▶ Supplied records:
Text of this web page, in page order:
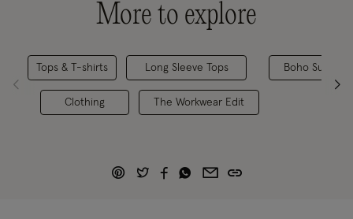
More to explore
Tops & T-shirts
Clothing
Long Sleeve Tops
The Workwear Edit
Boho
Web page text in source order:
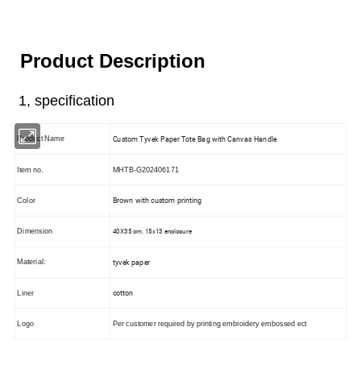
Product Description
1, specification
Product Name Custom Tyvek Paper Tote Bag with Canvas Handle
Item no. MHTB-G202406171
Color Brown with custom printing
Dimension 40X35 cm. 15x13 enclosure
Material: tyvek paper
Liner cotton
Logo Per customer required by printing embroidery embossed ect
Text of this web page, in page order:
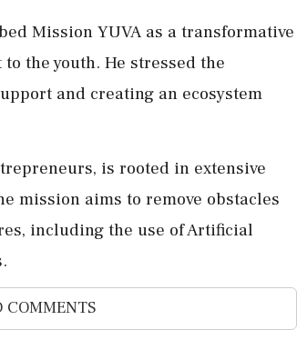
Mission YUVA as a transformative
the youth. He stressed the
and creating an ecosystem
is rooted in extensive
mission aims to remove obstacles
including the use of Artificial
COMMENTS
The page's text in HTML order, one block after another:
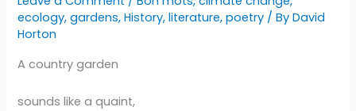
ecology,gardens,History,literature,poetry / ByDavid
Horton
A country garden
sounds like a quaint,
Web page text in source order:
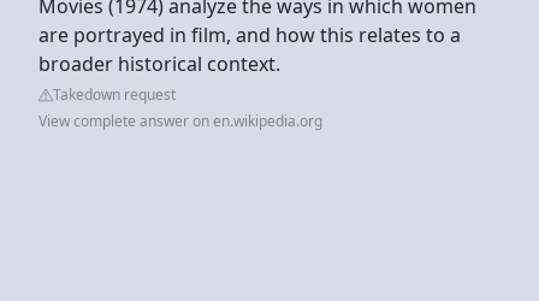
Movies (1974) analyze the ways in which women
are portrayed in film, and how this relates to a
broader historical context.
Takedown request
View complete answer on en.wikipedia.org
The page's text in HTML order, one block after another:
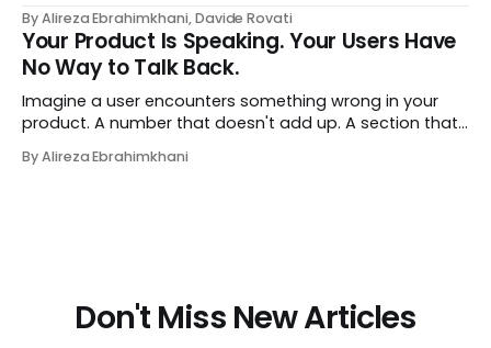
whole vocabulary. Three months later, she's doing the
job exactly the way she did before. The certificate is on
LinkedIn.
By Alireza Ebrahimkhani, Davide Rovati
Your Product Is Speaking. Your Users Have
No Way to Talk Back.
Imagine a user encounters something wrong in your
product. A number that doesn't add up. A section that
that contradicts what they know. What do they do?
By Alireza Ebrahimkhani
Don't Miss New Articles
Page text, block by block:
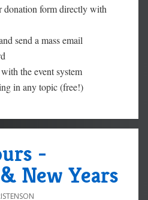
donation form directly with
send a mass email
the event system
in any topic (free!)
-
New Years
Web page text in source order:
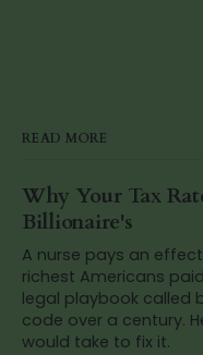
READ MORE
Why Your Tax
Billionaire's
A nurse pays an
richest Americans
legal playbook called
code over a century.
would take to fix it.
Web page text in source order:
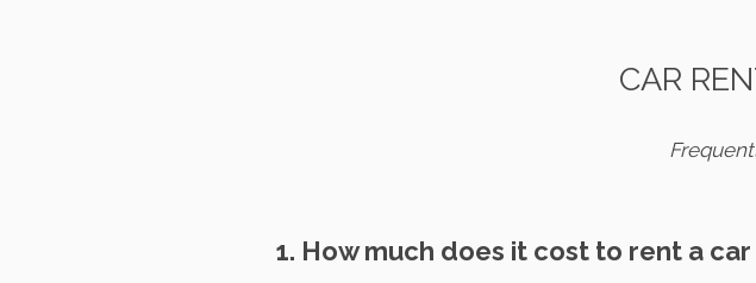
CAR
1. How much does it cost to rent a
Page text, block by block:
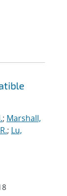
; Marshall,
; Lu,
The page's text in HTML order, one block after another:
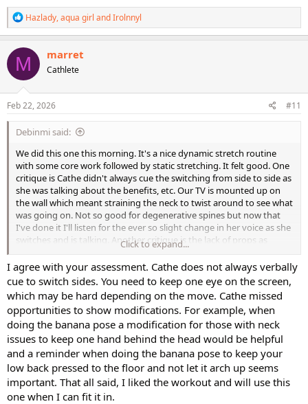
R
e
a
c
t
i
o
n
s
Hazlady,aqua girl andIrolnnyl
M marret
Cathlete
Feb 22, 2026 #11
Debinmi said:
We did this one this morning. It's a nice dynamic stretch routine
with some core work followed by static stretching. It felt good. One
critique is Cathe didn't always cue the switching from side to side as
she was talking about the benefits, etc. Our TV is mounted up on
the wall which meant straining the neck to twist around to see what
was going on. Not so good for degenerative spines but now that
I've done it I'll listen for the ever so slight change in her voice as she
switches and is talking. Another critique is the lack of props as
modifiers for the not-so-flexible. It would have been nice to have
one person showing the use of yoga blocks, wedges and straps. My
last critique is I would have appreciated shorter premixes - Cathe
mentions you can do this workout every day and I agree - it feels
really good. But I would have liked to use it more as a shorter Add-
on instead of a half-a-workout or full workout. Maybe she'll be able
to include more Add-on features like this in her On-Demand
offerings.
Click to expand...
I agree with your assessment. Cathe does not always verbally
cue to switch sides. You need to keep one eye on the screen,
which may be hard depending on the move. Cathe missed
opportunities to show modifications. For example, when
doing the banana pose a modification for those with neck
issues to keep one hand behind the head would be helpful
and a reminder when doing the banana pose to keep your
low back pressed to the floor and not let it arch up seems
important. That all said, I liked the workout and will use this
one when I can fit it in.
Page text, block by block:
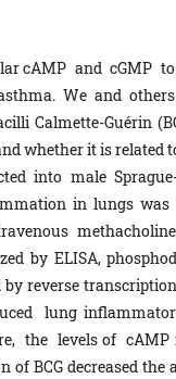
cAMP and cGMP
We and
Calmette-Guérin
whether it is related
into male Sprague-
in lungs was
by ELISA,
by reverse
lung
the levels of cAMP
BCG decreased
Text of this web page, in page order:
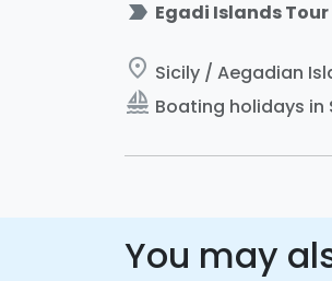
label_important Egadi Islands
place Sicily / Aegadian
sailing Boating holidays in
You may
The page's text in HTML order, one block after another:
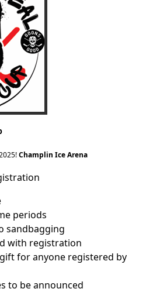
Champlin Ice Arena
periods
sandbagging
with registration
for anyone registered by
to be announced

▶ Your task: Copy the records exactly. Skip the images.

▶ Response below:
Text of this web page, in page order:
More to explore
Tops & T-shirts
Clothing
Long Sleeve Tops
The Workwear Edit
Boho
Web page text in source order:
Product Description
1, specification
Product Name Custom Tyvek Paper Tote Bag with Canvas Handle
Item no. MHTB-G202406171
Color Brown with custom printing
Dimension 40X35 cm. 15x13 enclosure
Material: tyvek paper
Liner cotton
Logo Per customer required by printing embroidery embossed ect
Text of this web page, in page order:
Mission YUVA as a transformative
the youth. He stressed the
and creating an ecosystem
is rooted in extensive
mission aims to remove obstacles
including the use of Artificial
COMMENTS
The page's text in HTML order, one block after another:
ecology,gardens,History,literature,poetry / ByDavid
Horton
A country garden
sounds like a quaint,
Web page text in source order:
Movies (1974) analyze the ways in which women
are portrayed in film, and how this relates to a
broader historical context.
Takedown request
View complete answer on en.wikipedia.org
The page's text in HTML order, one block after another:
whole vocabulary. Three months later, she's doing the
job exactly the way she did before. The certificate is on
LinkedIn.
By Alireza Ebrahimkhani, Davide Rovati
Your Product Is Speaking. Your Users Have
No Way to Talk Back.
Imagine a user encounters something wrong in your
product. A number that doesn't add up. A section that
that contradicts what they know. What do they do?
By Alireza Ebrahimkhani
Don't Miss New Articles
Page text, block by block:
donation form directly with
send a mass email
the event system
in any topic (free!)
-
New Years
Web page text in source order:
READ MORE
Why Your Tax
Billionaire's
A nurse pays an
richest Americans
legal playbook called
code over a century.
would take to fix it.
Web page text in source order:
CAR
1. How much does it cost to rent a
Page text, block by block:
; Marshall,
; Lu,
The page's text in HTML order, one block after another:
R
e
a
c
t
i
o
n
s
Hazlady,aqua girl andIrolnnyl
M marret
Cathlete
Feb 22, 2026 #11
Debinmi said:
We did this one this morning. It's a nice dynamic stretch routine
with some core work followed by static stretching. It felt good. One
critique is Cathe didn't always cue the switching from side to side as
she was talking about the benefits, etc. Our TV is mounted up on
the wall which meant straining the neck to twist around to see what
was going on. Not so good for degenerative spines but now that
I've done it I'll listen for the ever so slight change in her voice as she
switches and is talking. Another critique is the lack of props as
modifiers for the not-so-flexible. It would have been nice to have
one person showing the use of yoga blocks, wedges and straps. My
last critique is I would have appreciated shorter premixes - Cathe
mentions you can do this workout every day and I agree - it feels
really good. But I would have liked to use it more as a shorter Add-
on instead of a half-a-workout or full workout. Maybe she'll be able
to include more Add-on features like this in her On-Demand
offerings.
Click to expand...
I agree with your assessment. Cathe does not always verbally
cue to switch sides. You need to keep one eye on the screen,
which may be hard depending on the move. Cathe missed
opportunities to show modifications. For example, when
doing the banana pose a modification for those with neck
issues to keep one hand behind the head would be helpful
and a reminder when doing the banana pose to keep your
low back pressed to the floor and not let it arch up seems
important. That all said, I liked the workout and will use this
one when I can fit it in.
Page text, block by block:
cAMP and cGMP
We and
Calmette-Guérin
whether it is related
into male Sprague-
in lungs was
by ELISA,
by reverse
lung
the levels of cAMP
BCG decreased
Text of this web page, in page order:
label_important Egadi Islands
place Sicily / Aegadian
sailing Boating holidays in
You may
The page's text in HTML order, one block after another:
Champlin Ice Arena
periods
sandbagging
with registration
for anyone registered by
to be announced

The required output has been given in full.